And this progress is not limited to malaria. Many countries have reduced new HIV infections by 50 per cent or more over a similar period, and the infection rates for other debilitating tropical diseases, such as leprosy and Guinea worm, have fallen significantly in recent years.

But while mortality rates from infectious diseases are declining, developed countries’ sedentary lifestyles, tobacco use, and poor diets are catching on in the developing world, and noncommunicable diseases such as diabetes, cardiovascular disease, and cancer are increasing at an alarming rate.

NCDs now kill 38 million people annually, with almost 75 per cent of those deaths occurring in low- and middle-income countries. And the outlook for developing countries is dire; for example, by 2030, NCDs are expected to cause more deaths in Africa than communicable, maternal, and nutritional illnesses combined.
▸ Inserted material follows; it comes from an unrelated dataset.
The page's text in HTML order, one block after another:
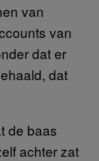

Beyond threatening lives, NCDs can destabilise economies, especially in countries with limited health-care infrastructure. The challenge for governments and global health agencies is to continue making progress against infectious diseases, while also addressing the rising NCD threat.

Fortunately, we can apply lessons from the successful fight against infectious diseases to the emerging fight against NCDs. Working with nonprofit agencies, intergovernmental organisations, and private companies, world leaders can have a profound impact on public health – even if foreign-aid budgets are strained.

For starters, we need innovation. Without the great leap forward in antiretroviral therapy in the mid-1990s, we would not have the tools we have today to control HIV. And without the artemisinin-based combination treatments that also emerged in that decade, malaria death rates would still be stubbornly high. Policies that improve access to health care should also support innovation – and they must never undermine it.

Beyond innovation, we need strong partnerships to manage NCDs and ensure that patients have access to the treatment they need. Effective HIV management has transformed that disease from a death sentence into a chronic condition in most places; but, of course, we now need sustainable solutions to provide continuous, long-term care.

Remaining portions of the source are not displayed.